# Anyone here seen Kim Mitchell in concert lately?



## NB_Terry (Feb 2, 2006)

I'm going tomorrow night in Moncton. He's playing with April Wine.

I'm a huge fan, and I've probably seen Kim play about 15 times ever since the 80s.

He's gone boutique in the past bunch of years. 

He's occasionally playing Suhr guitars, Blankenship amps and boutique pedals. 

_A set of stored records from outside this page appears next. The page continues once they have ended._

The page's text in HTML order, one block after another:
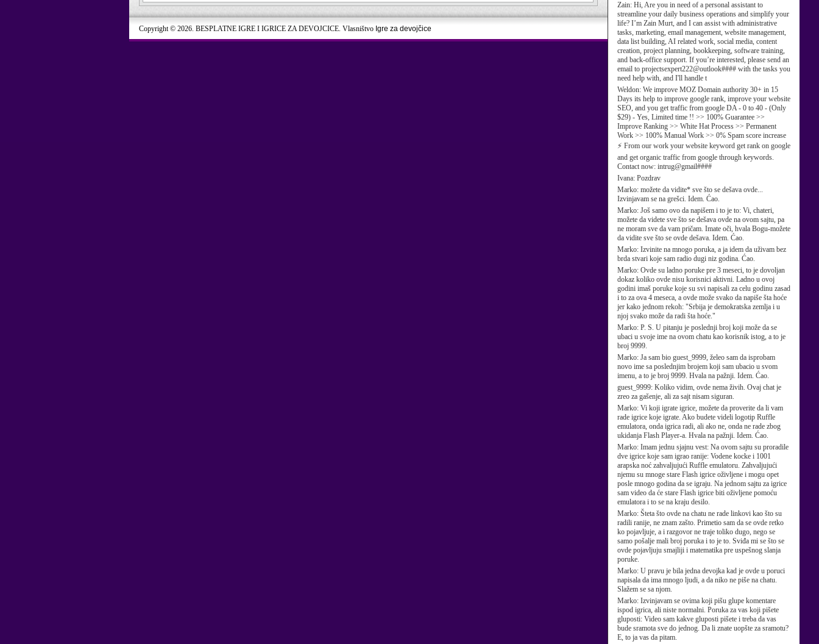
Zain: Hi, Are you in need of a personal assistant to
streamline your daily business operations and simplify your
life? I’m Zain Murt, and I can assist with administrative
tasks, marketing, email management, website management,
data list building, AI related work, social media, content
creation, project planning, bookkeeping, software training,
and back-office support. If you’re interested, please send an
email to projectsexpert222@outlook#### with the tasks you
need help with, and I'll handle t
Weldon: We improve MOZ Domain authority 30+ in 15
Days its help to improve google rank, improve your website
SEO, and you get traffic from google DA - 0 to 40 - (Only
$29) - Yes, Limited time !! >> 100% Guarantee >>
Improve Ranking >> White Hat Process >> Permanent
Work >> 100% Manual Work >> 0% Spam score increase
⚡ From our work your website keyword get rank on google
and get organic traffic from google through keywords.
Contact now: intrug@gmail####
Ivana: Pozdrav
Marko: možete da vidite* sve što se dešava ovde...
Izvinjavam se na grešci. Idem. Ćao.
Marko: Još samo ovo da napišem i to je to: Vi, chateri,
možete da videte sve što se dešava ovde na ovom sajtu, pa
ne moram sve da vam pričam. Imate oči, hvala Bogu-možete
da vidite sve što se ovde dešava. Idem. Ćao.
Marko: Izvinite na mnogo poruka, a ja idem da uživam bez
brda stvari koje sam radio dugi niz godina. Ćao.
Marko: Ovde su ladno poruke pre 3 meseci, to je dovoljan
dokaz koliko ovde nisu korisnici aktivni. Ladno u ovoj
godini imaš poruke koje su svi napisali za celu godinu zasad
i to za ova 4 meseca, a ovde može svako da napiše šta hoće
jer kako jednom rekoh: "Srbija je demokratska zemlja i u
njoj svako može da radi šta hoće."
Marko: P. S. U pitanju je poslednji broj koji može da se
ubaci u svoje ime na ovom chatu kao korisnik istog, a to je
broj 9999.
Marko: Ja sam bio guest_9999, želeo sam da isprobam
novo ime sa poslednjim brojem koji sam ubacio u svom
imenu, a to je broj 9999. Hvala na pažnji. Idem. Ćao.
guest_9999: Koliko vidim, ovde nema živih. Ovaj chat je
zreo za gašenje, ali za sajt nisam siguran.
Marko: Vi koji igrate igrice, možete da proverite da li vam
rade igrice koje igrate. Ako budete videli logotip Ruffle
emulatora, onda igrica radi, ali ako ne, onda ne rade zbog
ukidanja Flash Player-a. Hvala na pažnji. Idem. Ćao.
Marko: Imam jednu sjajnu vest: Na ovom sajtu su proradile
dve igrice koje sam igrao ranije: Vodene kocke i 1001
arapska noć zahvaljujući Ruffle emulatoru. Zahvaljujući
njemu su mnoge stare Flash igrice oživljene i mogu opet
posle mnogo godina da se igraju. Na jednom sajtu za igrice
sam video da će stare Flash igrice biti oživljene pomoću
emulatora i to se na kraju desilo.
Marko: Šteta što ovde na chatu ne rade linkovi kao što su
radili ranije, ne znam zašto. Primetio sam da se ovde retko
ko pojavljuje, a i razgovor ne traje toliko dugo, nego se
samo pošalje mali broj poruka i to je to. Sviđa mi se što se
ovde pojavljuju smajliji i matematika pre uspešnog slanja
poruke.
Marko: U pravu je bila jedna devojka kad je ovde u poruci
napisala da ima mnogo ljudi, a da niko ne piše na chatu.
Slažem se sa njom.
Marko: Izvinjavam se ovima koji pišu glupe komentare
ispod igrica, ali niste normalni. Poruka za vas koji pišete
gluposti: Video sam kakve gluposti pišete i treba da vas
bude sramota sve do jednog. Da li znate uopšte za sramotu?
E, to ja vas da pitam.
Copyright © 2026. BESPLATNE IGRE I IGRICE ZA DEVOJCICE. Vlasništvo Igre za devojčice
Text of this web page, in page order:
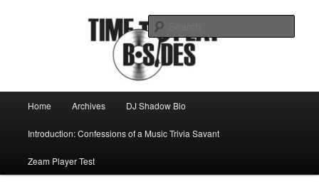
Time to play b-sides
Home Archives DJ Shadow Bio
Introduction: Confessions of a Music Trivia Savant
Zeam Player Test
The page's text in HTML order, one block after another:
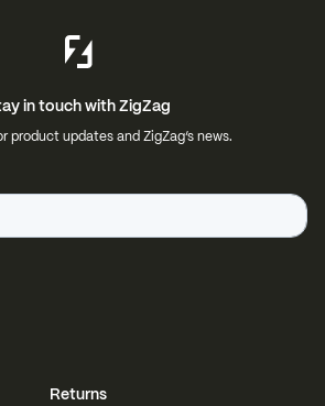
in touch with ZigZag
product updates and ZigZag’s news.
Returns
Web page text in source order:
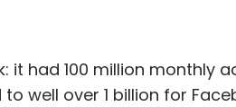
it had 100 million monthly
well over 1 billion for
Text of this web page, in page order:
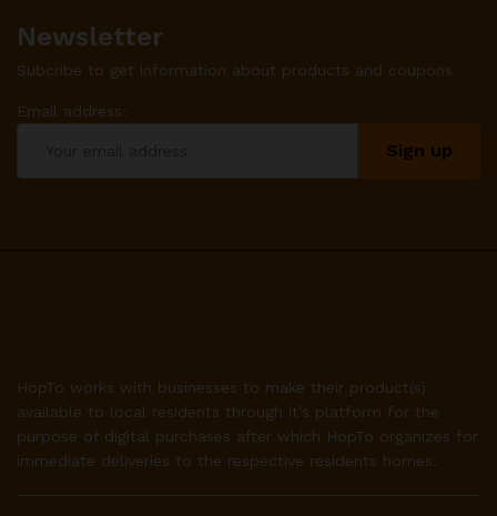
Newsletter
Subcribe to get information about products and coupons
Email address:
HopTo works with businesses to make their product(s)
available to local residents through it’s platform for the
purpose of digital purchases after which HopTo organizes for
immediate deliveries to the respective residents homes.
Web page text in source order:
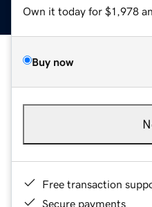
Own it today for $1,978
Buy now
Free transaction
Secure payments
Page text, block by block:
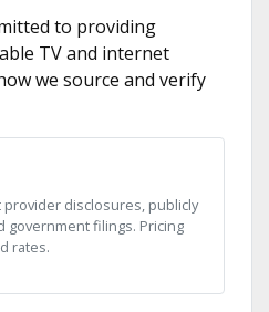
to providing
TV and internet
we source and verify
disclosures, publicly
government filings. Pricing
rates.
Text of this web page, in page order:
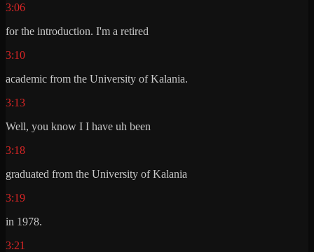
3:06
for the introduction. I'm a retired
3:10
academic from the University of Kalania.
3:13
Well, you know I I have uh been
3:18
graduated from the University of Kalania
3:19
in 1978.
3:21
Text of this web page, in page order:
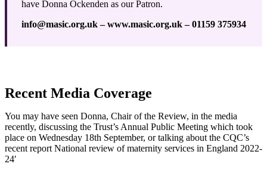
have Donna Ockenden as our Patron.
info@masic.org.uk – www.masic.org.uk – 01159 375934
Recent Media Coverage
You may have seen Donna, Chair of the Review, in the media
recently, discussing the Trust’s Annual Public Meeting which took
place on Wednesday 18th September, or talking about the CQC’s
recent report National review of maternity services in England 2022-
24′
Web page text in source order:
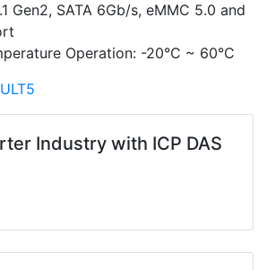
Gen2, SATA 6Gb/s, eMMC 5.0 and
Operation: -20°C ~ 60°C
Industry with ICP DAS

He had a heart attack a few years ago which just about killed him. He drove himself to the hospital just in time.


----------



## GuitarsCanada (Dec 30, 2005)

Not since 1980


----------



## KapnKrunch (Jul 13, 2016)

I realized what a great guitarist he is when I saw him improvising with Pat Metheny at the Montreal Jazz Festival. Did not expect that from a pop-rock dude. Enjoy the show!


----------



## player99 (Sep 5, 2019)

I saw him about 5 years ago at a small fair. I was surprised how mellow or middle of the road most of his material is. I thought it would be a high octane guitar extravaganza based on my limited exposure to Max Webster 30 years ago.


----------



## laristotle (Aug 29, 2019)

Besides the Max machine, I've only seen him once solo.
His band played at the Knob Hill in Scarborough for the release of his debut album.


----------



## SG-Rocker (Dec 30, 2007)

I've seen him a few times over the years. Most recent was 1.5 years ago in Edmonton at the bandshell.

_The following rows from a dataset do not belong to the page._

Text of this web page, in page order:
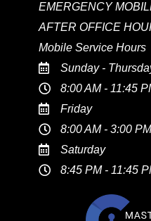
EMERGENCY
AFTER OFFICE
Mobile Service Hours
Sunday -
8:00 AM - 11:45
Friday
8:00 AM - 3:00
Saturday
8:45 PM - 11:45
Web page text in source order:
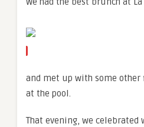
and met up with some
at the pool.
That evening, we celebrated
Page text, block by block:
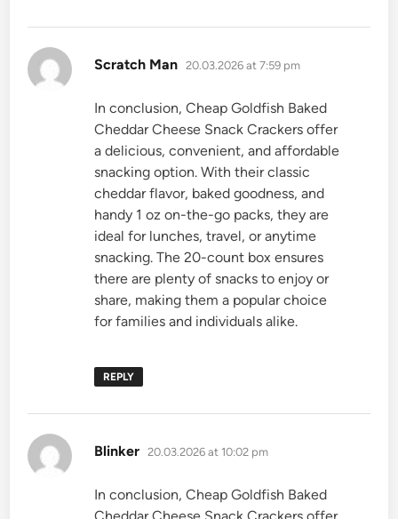
Scratch Man says:
20.03.2026 at 7:59 pm
In conclusion, Cheap Goldfish Baked
Cheddar Cheese Snack Crackers offer
a delicious, convenient, and affordable
snacking option. With their classic
cheddar flavor, baked goodness, and
handy 1 oz on-the-go packs, they are
ideal for lunches, travel, or anytime
snacking. The 20-count box ensures
there are plenty of snacks to enjoy or
share, making them a popular choice
for families and individuals alike.
REPLY
Blinker says:
20.03.2026 at 10:02 pm
In conclusion, Cheap Goldfish Baked
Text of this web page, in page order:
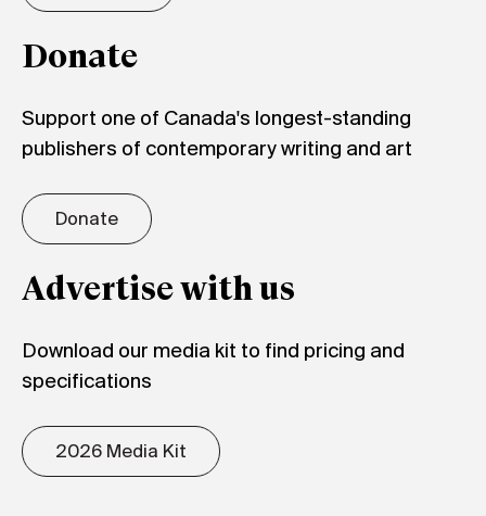
Donate
Support one of Canada's longest-standing
publishers of contemporary writing and art
Donate
Advertise with us
Download our media kit to find pricing and
specifications
2026 Media Kit
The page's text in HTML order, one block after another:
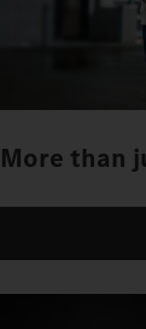
More than
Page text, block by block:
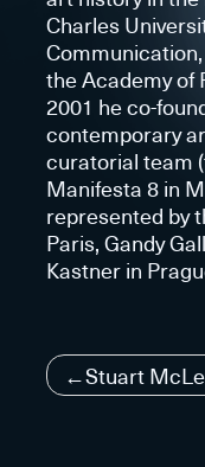
Charles
the Academy of
2001 he co-
contemporary
curatorial team
Manifesta 8 in
represented by
Paris, Gandy
Kastner in
Navigace
Stuart
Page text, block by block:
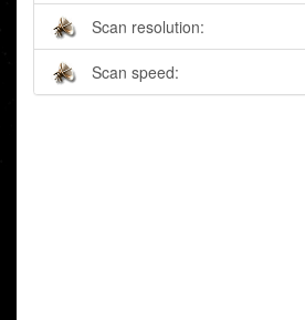
Scan resolution:
Scan speed:
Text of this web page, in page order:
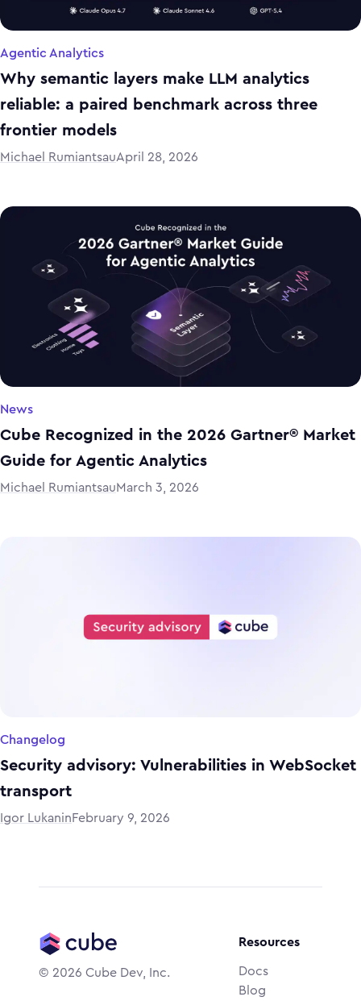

Grossly underrated guitarist and songwriter.
Plays every gig, small and large with the same level of professionalism.... never phones it in.
Never misses a note, has excellent banter with the crowd and is totally approachable.

Class act.


----------



## Milkman (Feb 2, 2006)

I became a fan back in the Max Webster days when I saw them open up for Rush. I think it was for the Rush A Farewell to Kings tour.

I was struck by the musicianship but also by the zany and interesting Zappa-esque style.

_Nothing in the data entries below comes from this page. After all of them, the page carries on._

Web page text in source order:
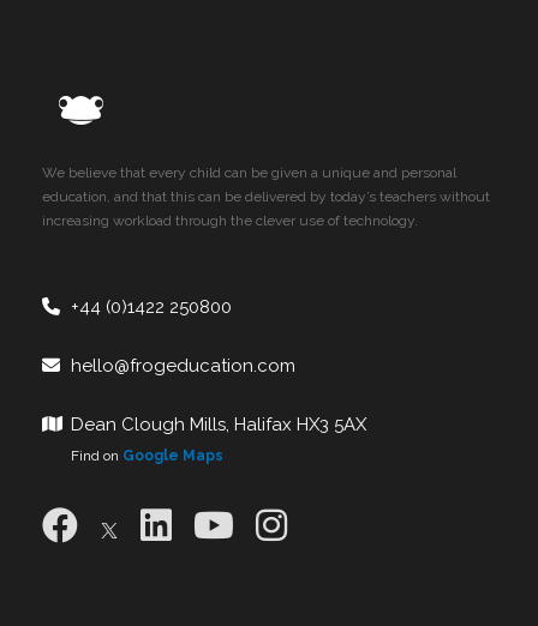
We believe that every child can be given a unique and personal
education, and that this can be delivered by today’s teachers without
increasing workload through the clever use of technology.
+44 (0)1422 250800
hello@frogeducation.com
Dean Clough Mills, Halifax HX3 5AX
Find on Google Maps
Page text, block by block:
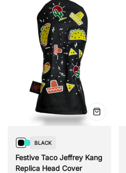
Quick
Black
Turquoise
BLACK
Festive Taco Jeffrey Kang
Replica Head Cover
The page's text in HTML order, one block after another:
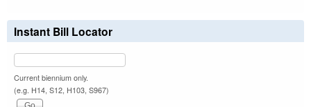
Instant Bill Locator
Current biennium only.
(e.g. H14, S12, H103, S967)
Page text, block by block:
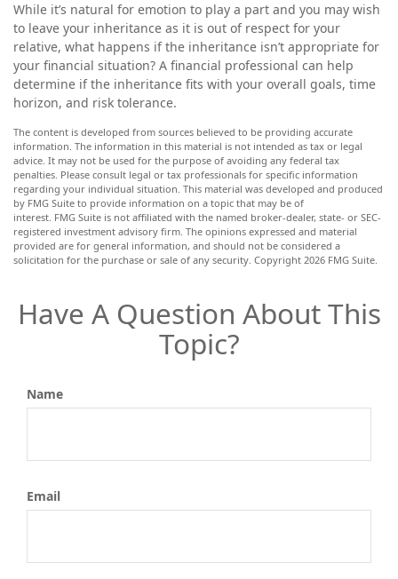
While it’s natural for emotion to play a part and you may wish
to leave your inheritance as it is out of respect for your
relative, what happens if the inheritance isn’t appropriate for
your financial situation? A financial professional can help
determine if the inheritance fits with your overall goals, time
horizon, and risk tolerance.
The content is developed from sources believed to be providing accurate
information. The information in this material is not intended as tax or legal
advice. It may not be used for the purpose of avoiding any federal tax
penalties. Please consult legal or tax professionals for specific information
regarding your individual situation. This material was developed and produced
by FMG Suite to provide information on a topic that may be of
interest. FMG Suite is not affiliated with the named broker-dealer, state- or SEC-
registered investment advisory firm. The opinions expressed and material
provided are for general information, and should not be considered a
solicitation for the purchase or sale of any security. Copyright 2026 FMG Suite.
Have A Question About This
Topic?
Name
Email
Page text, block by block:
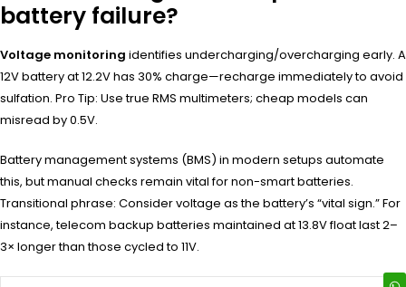
battery failure?
Voltage monitoring identifies undercharging/overcharging early. A
12V battery at 12.2V has 30% charge—recharge immediately to avoid
sulfation. Pro Tip: Use true RMS multimeters; cheap models can
misread by 0.5V.
Battery management systems (BMS) in modern setups automate
this, but manual checks remain vital for non-smart batteries.
Transitional phrase: Consider voltage as the battery’s “vital sign.” For
instance, telecom backup batteries maintained at 13.8V float last 2–
3× longer than those cycled to 11V.
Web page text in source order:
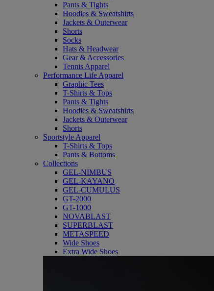
Pants & Tights
Hoodies & Sweatshirts
Jackets & Outerwear
Shorts
Socks
Hats & Headwear
Gear & Accessories
Tennis Apparel
Performance Life Apparel
Graphic Tees
T-Shirts & Tops
Pants & Tights
Hoodies & Sweatshirts
Jackets & Outerwear
Shorts
Sportstyle Apparel
T-Shirts & Tops
Pants & Bottoms
Collections
GEL-NIMBUS
GEL-KAYANO
GEL-CUMULUS
GT-2000
GT-1000
NOVABLAST
SUPERBLAST
METASPEED
Wide Shoes
Extra Wide Shoes
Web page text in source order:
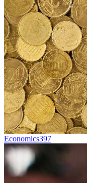
Economics397

He was using a nice Gibbie ES if I recall correctly.

Great player for sure.


----------



## SG-Rocker (Dec 30, 2007)

Shredders recommended listening....

In The World of Giants and Beyond The Moon, both by Max Webster.


----------



## jayoldschool (Sep 12, 2013)

Saw him at one of the crazy Canada Day concerts at Landsdowne. Probably 89 or 90, I would have been grade 11 or 12. I think Colin James and Jeff Healy were on the bill (with others). Need to go google. Guy behind me smoked at least 10 joints. Back then, that was pretty impressive.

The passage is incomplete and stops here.